Abstract

Introduction: Intelligent patient monitoring has continued to enhance and develop in hospitals from the early stage of monitoring systems. So, practical medical monitoring devices to react to patient conditions and also detect unwanted clinical conditions are very important. Aims: Our algorithm uses pulsatile waveforms and simultaneous ECG in order to detect and enhance the determination of the life-threatening arrhythmia alarms in the context of the PhysioNet/Computing in Cardiology 2015 Challenge. Methods: the analysis steps included: In our algorithm, features for training the random forest classifier (RFC) were derived from applying the signal quality assessment (SQI) to both pulsatile signals and ECG signal too. Primarily, preprocessing step was done by applying the band pass filters to multiple sources, such as arterial blood pressure (ABP), photoplethysmogram (PPG) and electrocardiogram (ECG) and then heart beat detection through the adaptive threshold were determined.

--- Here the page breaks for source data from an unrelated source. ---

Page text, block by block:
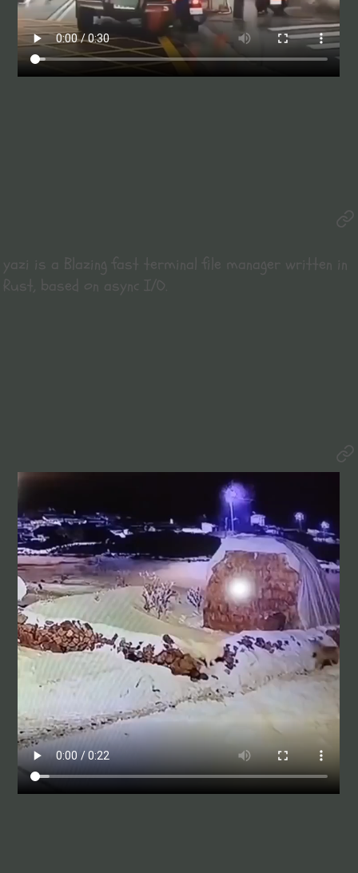
yazi is a Blazing fast terminal file manager written in
Rust, based on async I/O.
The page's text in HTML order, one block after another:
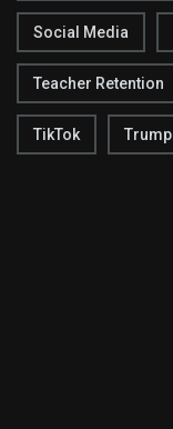
Social Media
Teacher Retention
TikTok Trump
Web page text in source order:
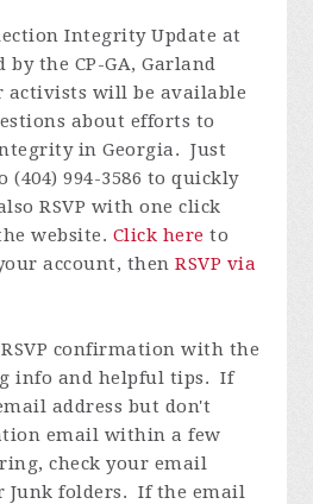
Integrity Update at
by the CP-GA, Garland
activists will be available
about efforts to
in Georgia. Just
(404) 994-3586 to quickly
RSVP with one click
website. Click here to
account, thenRSVP via
confirmation with the
info and helpful tips. If
address but don't
email within a few
check your email
Junk folders. If the email
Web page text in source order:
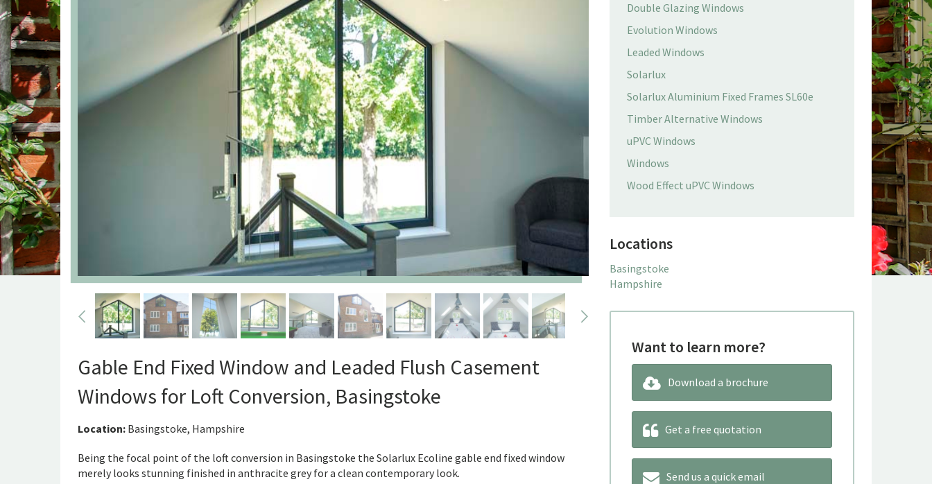
Gable End Fixed Window and Leaded Flush Casement
Windows for Loft Conversion, Basingstoke
Location: Basingstoke, Hampshire
Being the focal point of the loft conversion in Basingstoke the Solarlux Ecoline gable end fixed window
merely looks stunning finished in anthracite grey for a clean contemporary look.
Double Glazing Windows
Evolution Windows
Leaded Windows
Solarlux
Solarlux Aluminium Fixed Frames SL60e
Timber Alternative Windows
uPVC Windows
Windows
Wood Effect uPVC Windows
Locations
Basingstoke
Hampshire
Want to learn more?
Download a brochure
Get a free quotation
Send us a quick email
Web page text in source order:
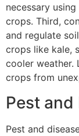
necessary
crops. Third,
and regulate
crops like kale,
cooler weather.
crops from
Pest
Pest and

The SQI approach for the pulsatile signals was applied through the ppgSQI and the jSQI algorithms and also spectral and statistical features were extracted from ECG channel as well. In a next process, the heuristic thresholding of each ABP pulse are estimated with the function of abpfeature and also heart rate (HR) features from the ECG and pulsatile signals in a segment before the alarm was extracted and computed. Also, for assessing regularity of the beats, inter-beat intervals for pulsatile waveforms and also checking the frequency maxims for better suppression of ventricular flutter/fibrillation in the ECG channel were computed. Finally, RFCs were trained with arrhythmia features set for every type of the arrhythmia. Results: our algorithm was trained with the use of 750 records provided by PhysioNet dataset for the challenge of 2015 and according to the types of arrhythmia, our overall scores varied. Our average score for our best performance for all the alarms in terms of true positive were 67% and for true negative were 77% and for false negative were 1.8%.